Taking each ‘kind of thing’ in turn:

Elements

 “Changing elements usually has the least effect on the system.”

Using rugby and the All Blacks to illustrate the point: The coaches can change one or two players but, if they keep everything else the same, then not too much will change.

Now, sure, some elements may be very important (perhaps the introduction of a brilliant goal kicker) but, even then, the worth of such a change is hugely constrained by the rest of the system.

You might change ALL the elements (e.g. players) but if you keep the interconnections (such as the game plan, methods of communication, information sharing, the environment of trust and respect…) and purpose the same, then very little change may occur.

dan-and-richieA positive example of this phenomenon: The All Blacks won the rugby World Cup in 2011 and 2015, making them the first team ever to achieve ‘back-to-back’ rugby World Cups.  They did this with a core of extremely influential world-class players3who then promptly retired!
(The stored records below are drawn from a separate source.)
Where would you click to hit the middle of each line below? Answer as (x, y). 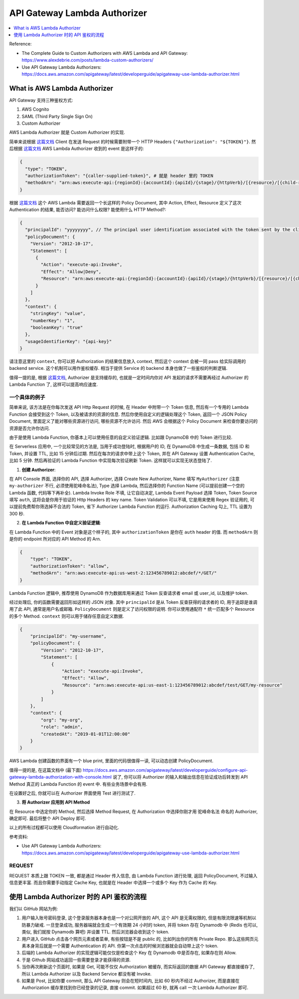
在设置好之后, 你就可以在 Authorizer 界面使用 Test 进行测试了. (72, 793)
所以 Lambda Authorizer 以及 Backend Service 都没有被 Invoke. (87, 974)
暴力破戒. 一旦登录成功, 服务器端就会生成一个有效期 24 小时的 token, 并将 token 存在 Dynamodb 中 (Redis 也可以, (142, 925)
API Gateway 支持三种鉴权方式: (41, 100)
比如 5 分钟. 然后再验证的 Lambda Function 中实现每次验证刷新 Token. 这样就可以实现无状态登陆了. (111, 461)
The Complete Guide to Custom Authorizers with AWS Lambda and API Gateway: (105, 53)
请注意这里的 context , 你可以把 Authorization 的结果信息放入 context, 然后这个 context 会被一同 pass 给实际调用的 (128, 361)
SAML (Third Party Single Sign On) (57, 116)
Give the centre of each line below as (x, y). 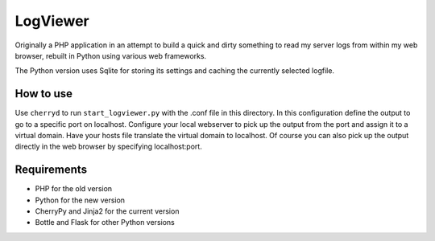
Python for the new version (80, 200)
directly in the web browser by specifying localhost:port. (109, 147)
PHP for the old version (74, 189)
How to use (43, 94)
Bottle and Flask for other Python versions (105, 223)
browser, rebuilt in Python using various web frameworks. (111, 55)
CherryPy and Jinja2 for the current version (107, 211)
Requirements (51, 170)
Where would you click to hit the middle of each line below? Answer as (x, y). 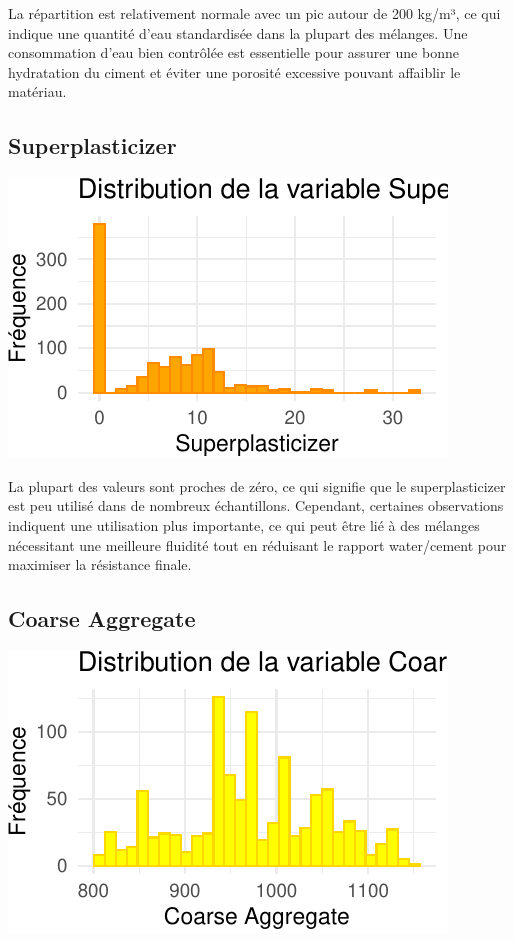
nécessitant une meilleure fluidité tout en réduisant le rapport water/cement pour (257, 544)
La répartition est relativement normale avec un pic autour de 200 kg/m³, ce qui (254, 13)
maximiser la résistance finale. (100, 564)
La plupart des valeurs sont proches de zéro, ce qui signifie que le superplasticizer (257, 485)
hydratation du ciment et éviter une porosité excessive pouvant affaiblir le (234, 71)
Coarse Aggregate (102, 618)
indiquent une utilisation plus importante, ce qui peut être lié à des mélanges (244, 524)
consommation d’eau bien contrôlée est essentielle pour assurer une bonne (233, 52)

The world rugby media wondered how the All Blacks would rebuild, given the apparently gaping holes these players would leave. Many a pundit envisioned dark days ahead.

And yet a few weeks ago (on 22nd Oct 2016), despite introducing many new players, the All Blacks broke the world record for the number of consecutive international games won against ‘Tier one’ rugby nations (18 games). In short, rather than going backwards, they have ‘kicked on’ to even higher levels.
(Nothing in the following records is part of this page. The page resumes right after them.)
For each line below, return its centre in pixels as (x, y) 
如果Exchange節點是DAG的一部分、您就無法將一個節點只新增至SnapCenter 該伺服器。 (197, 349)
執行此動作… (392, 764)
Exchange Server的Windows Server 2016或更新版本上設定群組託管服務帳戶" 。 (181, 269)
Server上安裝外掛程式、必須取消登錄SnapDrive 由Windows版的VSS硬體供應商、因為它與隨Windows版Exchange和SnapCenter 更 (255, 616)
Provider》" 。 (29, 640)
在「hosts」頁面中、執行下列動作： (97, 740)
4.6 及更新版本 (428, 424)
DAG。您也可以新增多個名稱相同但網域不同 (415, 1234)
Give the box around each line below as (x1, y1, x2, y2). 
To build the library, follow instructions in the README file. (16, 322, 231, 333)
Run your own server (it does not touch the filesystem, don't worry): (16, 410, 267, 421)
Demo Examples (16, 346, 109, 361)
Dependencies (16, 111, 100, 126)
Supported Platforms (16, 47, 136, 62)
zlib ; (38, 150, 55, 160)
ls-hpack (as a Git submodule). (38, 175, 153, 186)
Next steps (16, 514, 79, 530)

Their purpose and interconnections have clearly been shown to be stronger than the elements (e.g. players).

To the world of work: and organisational ‘restructures’. If you re-jig your hierarchical structure, changing the departments and faces within, but keep the methods of interconnection (the management system) and the underlying purpose the same (whether profit or political ideology), then not much has really changed.

“A system generally goes on being itself, changing only slowly if at all, even with complete substitution of its elements – as long as its interconnections and purposes remain intact.”
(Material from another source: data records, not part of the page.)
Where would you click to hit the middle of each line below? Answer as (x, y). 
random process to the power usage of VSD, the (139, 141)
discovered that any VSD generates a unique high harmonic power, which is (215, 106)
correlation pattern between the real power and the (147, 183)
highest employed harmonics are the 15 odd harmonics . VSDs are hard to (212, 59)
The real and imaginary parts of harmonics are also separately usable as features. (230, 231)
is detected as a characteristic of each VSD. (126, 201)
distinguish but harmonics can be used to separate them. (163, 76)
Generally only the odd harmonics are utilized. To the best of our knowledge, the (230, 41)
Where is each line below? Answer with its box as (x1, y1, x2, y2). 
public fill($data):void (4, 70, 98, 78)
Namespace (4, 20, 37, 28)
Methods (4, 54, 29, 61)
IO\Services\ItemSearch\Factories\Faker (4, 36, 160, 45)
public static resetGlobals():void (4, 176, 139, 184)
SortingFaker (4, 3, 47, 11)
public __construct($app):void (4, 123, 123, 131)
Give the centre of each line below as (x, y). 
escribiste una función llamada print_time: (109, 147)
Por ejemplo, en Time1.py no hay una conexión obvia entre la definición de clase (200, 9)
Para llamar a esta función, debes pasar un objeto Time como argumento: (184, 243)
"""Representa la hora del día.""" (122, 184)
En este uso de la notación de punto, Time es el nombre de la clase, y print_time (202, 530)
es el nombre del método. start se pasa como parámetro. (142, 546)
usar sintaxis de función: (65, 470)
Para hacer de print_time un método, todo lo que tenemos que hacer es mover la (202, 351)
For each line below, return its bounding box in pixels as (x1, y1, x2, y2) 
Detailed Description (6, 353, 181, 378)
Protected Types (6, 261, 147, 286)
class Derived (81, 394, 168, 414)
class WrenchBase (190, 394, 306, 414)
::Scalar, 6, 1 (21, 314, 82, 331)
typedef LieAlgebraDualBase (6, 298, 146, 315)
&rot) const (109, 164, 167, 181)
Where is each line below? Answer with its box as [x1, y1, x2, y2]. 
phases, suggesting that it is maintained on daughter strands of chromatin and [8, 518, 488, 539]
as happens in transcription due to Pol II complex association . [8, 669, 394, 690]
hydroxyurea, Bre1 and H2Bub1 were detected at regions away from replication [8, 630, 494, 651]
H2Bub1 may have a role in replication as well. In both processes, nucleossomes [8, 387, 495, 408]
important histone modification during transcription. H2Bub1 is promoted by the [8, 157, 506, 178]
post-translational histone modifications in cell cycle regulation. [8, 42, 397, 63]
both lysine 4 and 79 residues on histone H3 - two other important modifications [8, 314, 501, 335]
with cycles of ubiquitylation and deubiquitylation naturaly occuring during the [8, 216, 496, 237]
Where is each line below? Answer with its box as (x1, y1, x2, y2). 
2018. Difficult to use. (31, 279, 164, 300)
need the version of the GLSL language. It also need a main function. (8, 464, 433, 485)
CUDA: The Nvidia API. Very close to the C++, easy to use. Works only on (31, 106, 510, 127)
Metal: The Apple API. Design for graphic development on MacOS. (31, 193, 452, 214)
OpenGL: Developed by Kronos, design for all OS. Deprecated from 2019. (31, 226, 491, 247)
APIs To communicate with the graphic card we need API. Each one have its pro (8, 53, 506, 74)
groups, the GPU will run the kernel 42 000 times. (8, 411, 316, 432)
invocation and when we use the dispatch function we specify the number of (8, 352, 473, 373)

Further, you may have convinced yourself that your problems were ‘because of’ individuals…but consider that you may have ‘cut out’ the symptom and not the cause. If you don’t learn from this then you can expect another (costly) restructure in maybe 12 months time…and again…and again.

Interconnections

 “Changing interconnections in a system can change it dramatically.”

chris-robshawSo, staying with rugby, let’s move to the English national team.  In contrast to the All Blacks, they have had two terrible World Cups.

In 2011: they travelled to New Zealand and were awful (I know – I watched them!) They were heavily criticised for their attitude, and off field behaviour – they acted as if they were on an all expenses paid holiday…and, in the end, they were! The coach (Martin Johnson) resigned.

In 2015: they had home advantage – hopes were high. The whole of England was supporting them…but they exited the competition at the pool stages – the first time in their history. The coach (Stuart Lancaster) resigned.

So how has 2016 gone? Well, they’ve played 9, won 9…which includes:

  • achieving the Grand Slam (which they haven’t done for 13 years);
  • a 3-0 tour whitewash of Australia (a rare achievement); and
  • rising to be ranked 2nd in the World (from 8th)…just behind those mighty All Blacks.

So what’s changed? Well, England appointed a new manager (Eddie Jones)…but he has stuck with the core of previous players (those elements).

Instead of wholesale changing of the elements, he’s changed the interconnections – how they work together – resulting in players that had become labelled as ‘bad boys’, ‘past their best’ and ‘donkeys’4 being reborn, putting in controlled, consistent and herculean performances.

We don’t yet know whether the change will be long lasting…but it has most definitely been profound.

Back to the world of work: Perhaps the best known modern(ish) example of keeping the elements but changing the interconnections has to be NUMMI:

General Motor’s Fremont car plant was one of the worst performing plants in the whole industry, with high costs, low quality and terrible worker relations. GM closed the plant in 1982.

Toyota, wanting to start production in America, struck a joint-venture agreement with GM and the Fremont plant reopened as NUMMI in 1985. They rehired 85% of the original workforce (who still belonged to the Union – considered by GM as a serious problem). After taking 100s of the workers over to Japan to experience totally different thinking (involving a high degree of meaningful worker interacting), these learning’s were put into practise and the factory went on to produce the lowest cost, highest quality cars within its first year!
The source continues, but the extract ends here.